On top of all of it, you're a prime supporter of the industry just by being here. Just by watching pornography, even having those desires to perform yourself, whether it be a past desire or still a present desire. Either way you support the adult industry. Isn't that hypocritical? If the STDs bothered you that much compared to what life is really all about, then you shouldn't be here. Your opinion is only gonna go so far. How far it goes is questionable but you will not change anything.
If I do ever catch a STD that isn't curable I'll very much so quick the industry and will not be ashamed of it. Going on a talk show and all of the sudden feeling ashamed for what I do is a waste of time. Since I won't be ashamed of what I do. What is it with you people assuming that all of us females in the adult industry are ashamed of doing what we do but suffer in rewards of compensation? Can't you guys get it through your thick heads that some people just might enjoy it for once. Does that burst your bubble knowing that you see some chick on camera being degraded only to find out that she enjoys it. But wait, you realize it's not degrading after all if she's enjoying it. Shit that sucks for you.

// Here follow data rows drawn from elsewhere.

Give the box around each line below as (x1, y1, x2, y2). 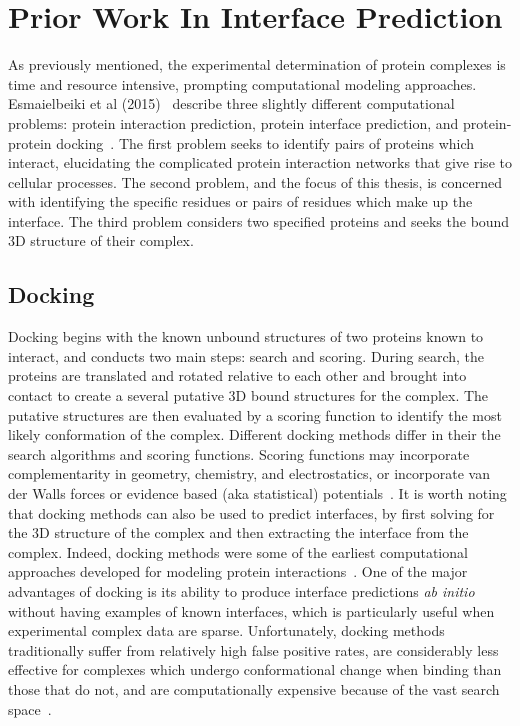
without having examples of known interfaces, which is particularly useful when (8, 600, 495, 621)
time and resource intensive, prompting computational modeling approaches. (8, 73, 477, 94)
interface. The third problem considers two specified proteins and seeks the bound (8, 210, 510, 231)
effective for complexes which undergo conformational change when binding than (8, 659, 502, 680)
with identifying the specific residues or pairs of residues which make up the (8, 191, 473, 212)
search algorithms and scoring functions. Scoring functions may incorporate (8, 443, 470, 464)
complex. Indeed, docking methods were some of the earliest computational (8, 541, 468, 562)
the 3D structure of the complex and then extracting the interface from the (8, 522, 469, 543)
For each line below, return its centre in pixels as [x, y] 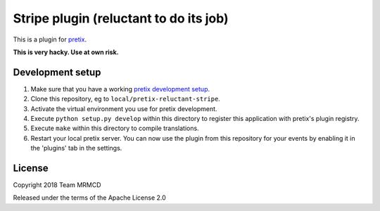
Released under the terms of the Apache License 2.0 [90, 198]
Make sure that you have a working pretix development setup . [120, 89]
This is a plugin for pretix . [50, 39]
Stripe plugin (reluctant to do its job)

You did bring up children in the topic... I know myself well enough to prepare myself for the life I want to live. I know in my heart I couldn't handle the idea of bearing a child. I'm not one of those kind of people that plans to have a child or a family. I'm content with the family I have, the animals I take care of, the foundations I donate to and travel as well as work to fulfill my life and desires. Call me greedy. But heck that's life. Since when do you know a person living a healthy life who doesn't strive to eat to survive in which is satisfying. Since when do you not know a sane person who doesn't enjoy sleeping and sex? We do things in life to fulfill ourselves not to torment ourselves, right? Greed! If you think about it, its greedy even it it fulfills me in a happy way that I helped someone. I did it because it made me FEEL GOOD... that's greed. But it's okay. That's life. Back to the point... not everyone is meant to have children. I don't want any. Simple as that. I don't need to be told time and time again that I will change my mind because I won't. I'm a woman that lives the 21st century knowing what she wants out of life.

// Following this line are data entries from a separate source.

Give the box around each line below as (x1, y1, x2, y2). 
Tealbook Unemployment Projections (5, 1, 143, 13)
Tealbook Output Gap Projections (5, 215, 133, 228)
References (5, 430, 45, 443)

I'm here to soak up the knowledge of life in all aspects, porn being part of it. To indulge on each and every sole I have sex with... get a taste of what they're like deep within. Some may not have much of a kindred soul, some are swimming in it. And it's a craving of mine. That's how I choose to live my life. This is how I learn a lot about different people. Definitely not out to hurt anyone intentionally that's for sure and I will always continue to take my part in extra precautions in anything that I do both adult relationed or not.
All in all, I've said enough and shouldn't have to explain myself again. The obvious is so obvious you surely do miss a lot. Stop and think for a while. It's not a waste of time, its rewarding. Think about it.